# Sram Warranty Policy



## RoadrunnerLXXI (Jun 3, 2012)

3 miles into my ride last Saturday, I heard a crack sound followed by clank, clank, clank. When I look down, I see that my Red RD has broken off the hanger and my chain was twisted up like a pretzel above the chain stay. Lucky for me, I was going about 10 mph and stopped immediately. No damage to my Boyd Carbon wheel except for some light dent spots and a couple of scratches on the paint. 

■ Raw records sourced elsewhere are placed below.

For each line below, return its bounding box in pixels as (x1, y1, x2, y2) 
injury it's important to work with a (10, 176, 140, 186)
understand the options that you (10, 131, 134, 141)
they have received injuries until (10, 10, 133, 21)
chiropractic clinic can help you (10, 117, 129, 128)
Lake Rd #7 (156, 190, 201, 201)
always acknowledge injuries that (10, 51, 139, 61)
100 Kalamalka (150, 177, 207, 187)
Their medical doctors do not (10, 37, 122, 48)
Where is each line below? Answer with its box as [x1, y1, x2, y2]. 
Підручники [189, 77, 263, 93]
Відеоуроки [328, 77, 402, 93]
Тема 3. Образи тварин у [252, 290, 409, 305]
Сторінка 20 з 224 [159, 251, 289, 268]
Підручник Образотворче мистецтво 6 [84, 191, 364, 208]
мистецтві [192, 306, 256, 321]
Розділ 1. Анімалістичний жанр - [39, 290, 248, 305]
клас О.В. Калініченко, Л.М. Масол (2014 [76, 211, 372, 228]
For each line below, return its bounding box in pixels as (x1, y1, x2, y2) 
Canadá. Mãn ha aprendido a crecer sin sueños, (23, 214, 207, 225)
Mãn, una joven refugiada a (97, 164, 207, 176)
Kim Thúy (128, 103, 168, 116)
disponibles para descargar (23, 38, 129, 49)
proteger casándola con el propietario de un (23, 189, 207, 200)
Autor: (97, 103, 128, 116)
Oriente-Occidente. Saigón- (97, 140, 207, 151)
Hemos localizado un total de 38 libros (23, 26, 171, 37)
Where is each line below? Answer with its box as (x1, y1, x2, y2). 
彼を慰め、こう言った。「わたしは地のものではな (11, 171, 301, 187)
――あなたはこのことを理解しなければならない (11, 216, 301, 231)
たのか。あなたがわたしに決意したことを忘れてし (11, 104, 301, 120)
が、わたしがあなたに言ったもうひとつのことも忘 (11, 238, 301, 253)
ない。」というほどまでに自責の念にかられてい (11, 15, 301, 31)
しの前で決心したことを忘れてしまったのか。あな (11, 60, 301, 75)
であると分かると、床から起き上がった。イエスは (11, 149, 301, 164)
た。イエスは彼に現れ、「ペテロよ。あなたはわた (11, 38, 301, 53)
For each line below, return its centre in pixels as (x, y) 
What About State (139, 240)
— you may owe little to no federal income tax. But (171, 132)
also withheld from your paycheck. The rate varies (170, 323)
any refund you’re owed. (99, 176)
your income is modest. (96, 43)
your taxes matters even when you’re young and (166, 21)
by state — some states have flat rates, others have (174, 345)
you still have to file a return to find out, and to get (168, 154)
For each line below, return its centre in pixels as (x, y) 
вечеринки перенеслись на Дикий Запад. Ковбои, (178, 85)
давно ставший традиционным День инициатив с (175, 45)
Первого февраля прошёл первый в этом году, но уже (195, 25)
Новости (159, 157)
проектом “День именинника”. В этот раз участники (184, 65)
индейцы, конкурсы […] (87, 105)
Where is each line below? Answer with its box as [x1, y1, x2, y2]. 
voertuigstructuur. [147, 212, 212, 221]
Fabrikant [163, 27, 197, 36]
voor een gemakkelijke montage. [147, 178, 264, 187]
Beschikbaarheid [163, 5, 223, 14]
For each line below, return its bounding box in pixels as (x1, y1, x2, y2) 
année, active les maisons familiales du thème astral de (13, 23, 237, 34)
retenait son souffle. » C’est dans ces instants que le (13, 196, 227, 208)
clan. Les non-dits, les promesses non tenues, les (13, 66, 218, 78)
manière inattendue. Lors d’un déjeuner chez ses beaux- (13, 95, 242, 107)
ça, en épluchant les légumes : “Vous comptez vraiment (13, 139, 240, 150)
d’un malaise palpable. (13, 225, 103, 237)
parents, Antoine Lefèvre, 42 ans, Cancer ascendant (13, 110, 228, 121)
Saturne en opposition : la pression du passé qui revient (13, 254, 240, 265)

The RD is a total loss and the cage split in half. I called Sram regarding warranty and they refer me to my LBS or Nashbar where I brought it. I took it to my LBS on Monday and they called me back yesterday saying Sram will honor the warranty in 'Good Will' even though it is out of warranty by a few months. My question is, I brought the RD from Nashbar on August 14, 2014, which is within the 2 year warranty period. Do Sram only go by when the store/LBS made the buy from them and not the date the customer buy from the store/LBS?


----------



## MMsRepBike (Apr 1, 2014)

It's from the date of sale to the consumer, or rather your purchase date. They could just be mistaken, you could be mistaken, maybe it's really 18 months? Either way you found out what most do: Sram warranties almost everything immediately. They will routinely good will warranty items out of warranty even by a few years, they are very solid in that respect.


----------



## RoadrunnerLXXI (Jun 3, 2012)

No, I went on the Sram website to look for the warranty period which said 2 years. Thus prompting me to call them to claim the warranty. They asked me to provide proof of purchase, which I printed it out for the LBS. But the mechanic said it's not necessary when I presented to him.


----------